Farm Bill dairy programs draw comments from both sides of issue
A draft of farm and food legislation released late last week by the Senate Agriculture committee is receiving praise from some farm groups and raspberries from others.
The draft includes key components of the dairy reform, dubbed "Foundation for the Future" developed by the National Milk Producers Federation (NMPF.) Though the farm policy package contains proposals for many parts of the food system, the dairy programs were receiving the most attention.
In Wisconsin, the Dairy Business Association board voted unanimously to oppose the Senate version of the 2012 Farm Bill released by Senate Agriculture Committee chair Debbie Stabenow (D-MI) and ranking member Pat Roberts (R-KS).

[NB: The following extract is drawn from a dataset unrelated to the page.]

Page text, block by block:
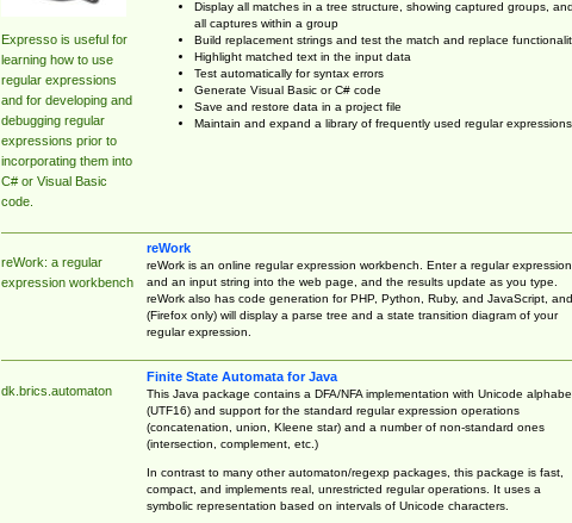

The DBA has been vocal in its opposition to the supply control mechanism contained in the Dairy Security Act, which has been included in the 2012 Farm Bill proposal.
In a statement, the DBA said that dairy processors purposely locate in areas where there is a consistent supply of milk and that any governmental interference in maintaining that consistent supply of milk will harm Wisconsin's dairy industry.

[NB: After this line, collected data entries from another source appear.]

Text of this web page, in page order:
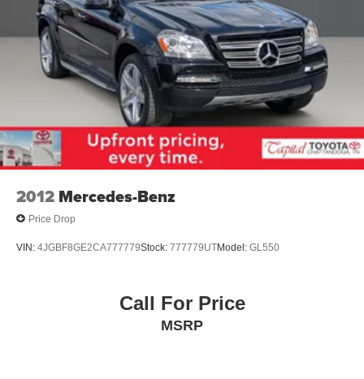
2012 Mercedes-Benz
Price Drop
VIN: 4JGBF8GE2CA777779Stock: 777779UTModel: GL550
Call For Price
MSRP
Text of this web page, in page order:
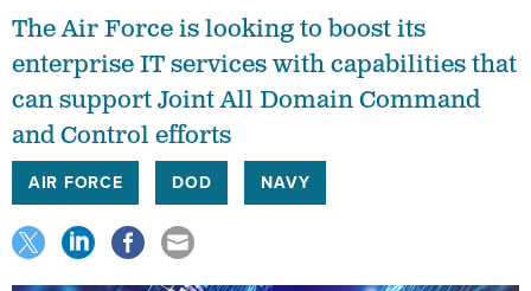
The Air Force is looking to boost its
enterprise IT services with capabilities that
can support Joint All Domain Command
and Control efforts
AIR FORCE DOD NAVY
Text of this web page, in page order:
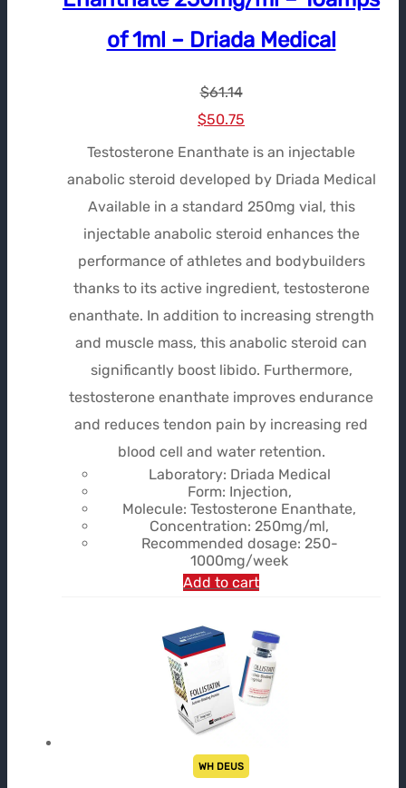
of 1ml – Driada Medical
$61.14
Le
prix
initial
était :
$61.14.
$50.75
prix
actuel
est :
$50.75.
Testosterone Enanthate is an injectable
anabolic steroid developed by Driada Medical
Available in a standard 250mg vial, this
injectable anabolic steroid enhances the
performance of athletes and bodybuilders
thanks to its active ingredient, testosterone
enanthate. In addition to increasing strength
and muscle mass, this anabolic steroid can
significantly boost libido. Furthermore,
testosterone enanthate improves endurance
and reduces tendon pain by increasing red
blood cell and water retention.
Laboratory: Driada Medical
Form: Injection,
Molecule: Testosterone Enanthate,
Concentration: 250mg/ml,
Recommended dosage: 250-
1000mg/week
Add to cart
WH DEUS

The group said this flies in the face of programs Wisconsin has recently implemented to increase milk production.
The DBA board also said that "supply control policies will cap the success dairy producers could achieve" at a time when the U.S. dairy industry is positioned to meet the predicted global increase in demand for dairy products.
"Supply control policies will not allow the U.S. to consistently participate in the global dairy markets," DBA said.
Board members believe the draft farm bill must remove all language referring to "market stabilization" to ensure the long-term success of Wisconsin's dairy industry.
Jerry Kozak, president and chief operating officer of NMPF, takes a different view, saying that the bill "reflects the best-possible outcome for America's dairy farmer community, which is in great need of a better federal safety net than what we have now."
The package of reforms has received support from other state and national farm groups.
The Senate draft contains the major elements of the Dairy Security Act (DSA), introduced last fall in the House by Reps. Collin Peterson (D-MN) and Mike Simpson (R-ID).
The core of the DSA is a margin insurance program that protects farmers from dire economic conditions - like those of 2009 - caused by either low milk prices or high feed costs. The margin insurance program would replace existing dairy programs, including the MILC and Dairy Product Price Support programs.
Farmers would have the option of signing up for the margin insurance program and if they choose to do so, they would then be enrolled in the Market Stabilization program through which they will be asked to manage their milk output when worst-case conditions appear.
Kozak said he believes the Senate measure "will generate broad, bipartisan support" by allowing dairy farmers to better manage their risks, "in a deliberate approach that offers a superior safety net, reduces government involvement in our industry, and positions our entire industry to compete in a global marketplace."
The DSA proposal would saves money compared to existing programs, he said, "and will be affordable and convenient for farmers to use."
The measure also "treats all farmers equally, and doesn't produce regional or size-based outcomes that are inherently discriminatory," Kozak added.
As discussions continued early this week, the DBA announced its support for an alternative dairy policy being offered by Senator Michael Bennet (D-CO) that they believe will be a better approach to "protect all dairy farmers and our nation's ability to be the consistent supplier of dairy products for the world marketplace."
The amendment, DBA board members said, will simplify and expand management tools for dairy farmers and result in reduced volatility in milk prices, without limiting the growth of the dairy industry.
It offers catastrophic and supplemental production margin protection for farmers without relying on a supply management program to fund it, they said.
This alternative program is funded by nominal premiums on lower coverage levels. Unlike DSA provisions, a farmer is permitted to select any amount of milk production up to 80 percent of their historic milk production to cover margin levels in 50-cent increments from $4 per hundredweight to $6 per hundredweight.
According to the DBA, under the alternative proposal, administrative costs are significantly lower.
In a non-dairy comment, National Farmers Union president Roger Johnson urged strengthening of certain programs.
"The draft legislation put forth by Senators Stabenow and Roberts provides for strengthened crop insurance programs and simplified protection options for farmers against yield losses through the Agricultural Risk Coverage (ARC) program," said Johnson. "ARC has promise as an effective safety net program and will better ensure that only farmers who need assistance will benefit from the program."
Johnson thanked committee leadership for including livestock health and disaster programs, and offered support for amendments to adopt prohibitions on packer ownership of livestock, along with other market reforms.
He also called for more funding for energy programs.
"We strongly urge the committee to include the amendment by Sen. Kent Conrad, (D-ND) and Sen. Richard Lugar, (R-IN) which provides $800 million in mandatory funding for core energy programs," said Johnson. "These programs are critical for rural development and for helping America become more energy independent."